The station signed on in Cullman in 1950 as WFMH-FM. Before it began targeting the Birmingham market, WFMH-FM had several different formats, including classic country music and adult standards. In 1998 Eddins Broadcasting Co. sold 101.1 FM to a group of businessmen in Birmingham (Eddins moved WFMH to the 95.5 frequency in Holly Pond), which purchased the station with the intent of launching a second contemporary Christian music station in Birmingham. Competing against WDJC-FM, the station was rebranded as Reality 101.1 with the new call letters WRRS (for "Reality Radio Station").
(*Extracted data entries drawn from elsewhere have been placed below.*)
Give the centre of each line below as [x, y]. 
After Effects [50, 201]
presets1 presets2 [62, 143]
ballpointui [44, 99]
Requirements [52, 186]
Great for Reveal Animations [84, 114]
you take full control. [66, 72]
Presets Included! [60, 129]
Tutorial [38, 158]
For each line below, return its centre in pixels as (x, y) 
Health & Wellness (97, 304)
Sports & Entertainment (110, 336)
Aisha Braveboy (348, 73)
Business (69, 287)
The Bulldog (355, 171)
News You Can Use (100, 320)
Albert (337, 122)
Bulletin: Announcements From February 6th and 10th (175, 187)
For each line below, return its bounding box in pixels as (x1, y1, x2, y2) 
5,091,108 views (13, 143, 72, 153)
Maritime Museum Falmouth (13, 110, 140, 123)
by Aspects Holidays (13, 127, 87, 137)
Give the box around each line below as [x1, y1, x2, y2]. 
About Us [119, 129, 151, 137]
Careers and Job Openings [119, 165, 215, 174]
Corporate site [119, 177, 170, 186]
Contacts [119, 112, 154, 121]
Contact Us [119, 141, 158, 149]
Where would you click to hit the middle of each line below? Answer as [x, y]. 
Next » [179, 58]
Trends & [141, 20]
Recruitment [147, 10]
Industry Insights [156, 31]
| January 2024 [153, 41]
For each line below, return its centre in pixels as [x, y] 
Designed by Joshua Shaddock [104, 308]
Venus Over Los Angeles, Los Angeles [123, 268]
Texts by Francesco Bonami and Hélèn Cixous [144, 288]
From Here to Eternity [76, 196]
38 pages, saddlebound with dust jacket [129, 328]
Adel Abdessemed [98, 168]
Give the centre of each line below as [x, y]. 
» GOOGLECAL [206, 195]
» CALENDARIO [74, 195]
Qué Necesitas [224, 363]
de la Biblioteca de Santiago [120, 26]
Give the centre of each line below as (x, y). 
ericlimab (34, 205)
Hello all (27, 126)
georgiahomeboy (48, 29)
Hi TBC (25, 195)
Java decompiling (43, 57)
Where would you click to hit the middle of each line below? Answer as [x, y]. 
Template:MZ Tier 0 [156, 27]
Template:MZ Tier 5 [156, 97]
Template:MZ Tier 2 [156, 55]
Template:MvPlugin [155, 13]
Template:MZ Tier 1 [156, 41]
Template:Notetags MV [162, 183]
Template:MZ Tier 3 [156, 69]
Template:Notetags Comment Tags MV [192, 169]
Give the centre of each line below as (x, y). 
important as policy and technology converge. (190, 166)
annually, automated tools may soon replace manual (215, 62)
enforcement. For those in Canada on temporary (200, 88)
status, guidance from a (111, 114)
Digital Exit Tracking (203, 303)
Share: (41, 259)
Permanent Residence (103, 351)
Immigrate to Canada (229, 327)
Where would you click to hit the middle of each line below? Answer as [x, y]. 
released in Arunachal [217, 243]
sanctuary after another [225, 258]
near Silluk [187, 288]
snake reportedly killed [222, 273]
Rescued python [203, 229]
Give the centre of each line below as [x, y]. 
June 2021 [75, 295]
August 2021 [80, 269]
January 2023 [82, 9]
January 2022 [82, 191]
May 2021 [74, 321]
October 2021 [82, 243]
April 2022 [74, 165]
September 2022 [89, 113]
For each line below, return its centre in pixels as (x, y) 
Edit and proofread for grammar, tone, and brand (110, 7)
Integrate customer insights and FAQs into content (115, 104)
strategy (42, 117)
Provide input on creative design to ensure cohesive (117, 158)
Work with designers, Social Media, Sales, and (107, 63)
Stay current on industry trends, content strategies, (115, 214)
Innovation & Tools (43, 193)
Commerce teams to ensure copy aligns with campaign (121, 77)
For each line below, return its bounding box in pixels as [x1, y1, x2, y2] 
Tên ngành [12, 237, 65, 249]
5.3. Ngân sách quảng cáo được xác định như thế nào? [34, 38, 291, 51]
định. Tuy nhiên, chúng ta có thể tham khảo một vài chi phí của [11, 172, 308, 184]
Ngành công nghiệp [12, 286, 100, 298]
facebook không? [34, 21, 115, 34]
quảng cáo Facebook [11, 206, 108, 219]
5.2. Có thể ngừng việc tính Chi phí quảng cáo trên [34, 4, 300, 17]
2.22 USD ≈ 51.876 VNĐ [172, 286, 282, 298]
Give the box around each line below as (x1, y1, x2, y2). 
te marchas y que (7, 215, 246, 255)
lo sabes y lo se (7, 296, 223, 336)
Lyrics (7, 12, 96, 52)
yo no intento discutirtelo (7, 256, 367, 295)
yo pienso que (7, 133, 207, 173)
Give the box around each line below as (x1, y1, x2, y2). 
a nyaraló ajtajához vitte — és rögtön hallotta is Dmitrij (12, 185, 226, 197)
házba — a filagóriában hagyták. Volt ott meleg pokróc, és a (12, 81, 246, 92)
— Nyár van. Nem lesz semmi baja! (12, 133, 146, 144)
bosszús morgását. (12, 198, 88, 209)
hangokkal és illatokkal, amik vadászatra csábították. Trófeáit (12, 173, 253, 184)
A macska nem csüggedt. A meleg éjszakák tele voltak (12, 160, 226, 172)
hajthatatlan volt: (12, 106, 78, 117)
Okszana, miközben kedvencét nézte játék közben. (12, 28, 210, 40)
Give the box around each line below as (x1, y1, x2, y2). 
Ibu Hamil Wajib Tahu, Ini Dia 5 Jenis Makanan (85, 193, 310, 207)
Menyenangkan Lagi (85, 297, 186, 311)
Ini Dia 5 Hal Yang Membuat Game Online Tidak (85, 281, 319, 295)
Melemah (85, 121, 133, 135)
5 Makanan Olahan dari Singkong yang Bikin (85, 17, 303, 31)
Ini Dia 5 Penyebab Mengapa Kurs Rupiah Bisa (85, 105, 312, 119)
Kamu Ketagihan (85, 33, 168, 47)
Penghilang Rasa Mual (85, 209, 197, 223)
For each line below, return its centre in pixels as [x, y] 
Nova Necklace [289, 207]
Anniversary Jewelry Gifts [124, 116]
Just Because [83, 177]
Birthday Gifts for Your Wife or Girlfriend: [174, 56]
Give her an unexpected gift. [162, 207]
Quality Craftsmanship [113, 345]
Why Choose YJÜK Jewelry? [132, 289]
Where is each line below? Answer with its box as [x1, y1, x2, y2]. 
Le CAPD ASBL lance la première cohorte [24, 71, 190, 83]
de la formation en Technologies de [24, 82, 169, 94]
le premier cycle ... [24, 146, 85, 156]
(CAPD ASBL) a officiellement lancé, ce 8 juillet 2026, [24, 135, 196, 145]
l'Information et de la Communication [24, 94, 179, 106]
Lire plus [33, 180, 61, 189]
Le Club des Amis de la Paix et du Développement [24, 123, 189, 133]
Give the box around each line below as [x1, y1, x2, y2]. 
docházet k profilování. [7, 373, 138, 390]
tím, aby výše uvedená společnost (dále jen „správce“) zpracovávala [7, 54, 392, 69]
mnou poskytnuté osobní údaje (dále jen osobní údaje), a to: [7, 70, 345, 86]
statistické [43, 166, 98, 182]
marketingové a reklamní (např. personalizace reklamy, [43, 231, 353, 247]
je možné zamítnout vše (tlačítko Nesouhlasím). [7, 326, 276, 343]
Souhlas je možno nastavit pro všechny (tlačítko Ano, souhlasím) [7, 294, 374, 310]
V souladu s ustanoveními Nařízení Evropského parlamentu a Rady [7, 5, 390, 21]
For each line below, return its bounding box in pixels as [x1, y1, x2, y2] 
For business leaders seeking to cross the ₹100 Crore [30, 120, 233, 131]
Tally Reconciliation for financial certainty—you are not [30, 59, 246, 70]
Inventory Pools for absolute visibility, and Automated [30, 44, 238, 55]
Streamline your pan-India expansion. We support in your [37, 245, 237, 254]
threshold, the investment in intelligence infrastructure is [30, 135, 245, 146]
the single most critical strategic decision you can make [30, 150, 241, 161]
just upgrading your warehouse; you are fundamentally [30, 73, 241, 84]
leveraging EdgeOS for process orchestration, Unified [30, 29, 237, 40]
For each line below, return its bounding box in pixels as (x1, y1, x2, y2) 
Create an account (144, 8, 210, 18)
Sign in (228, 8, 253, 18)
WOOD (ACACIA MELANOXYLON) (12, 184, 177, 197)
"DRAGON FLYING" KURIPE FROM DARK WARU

Initially, Reality 101.1 proved to be moderately successful, but the location of the station's broadcast tower hindered the signal from adequately reaching the southern suburbs of Birmingham. Also, in reaction to the presence of WRRS in the market, WDJC dropped all of its Christian teaching programming as well as its nighttime Southern gospel music program and became a full-time contemporary Christian music station. Faced with bankruptcy, the station was sold for $9 million to STG Media LLC, an ownership group that held several stations in the Huntsville market, and the station changed music formats, becoming a modern rock/adult contemporary hybrid station known on the air as "101.1 the Spot". "The Spot" was no more successful in the Birmingham market than its predecessor, and the ownership of the station began looking for an opportunity to sell the station.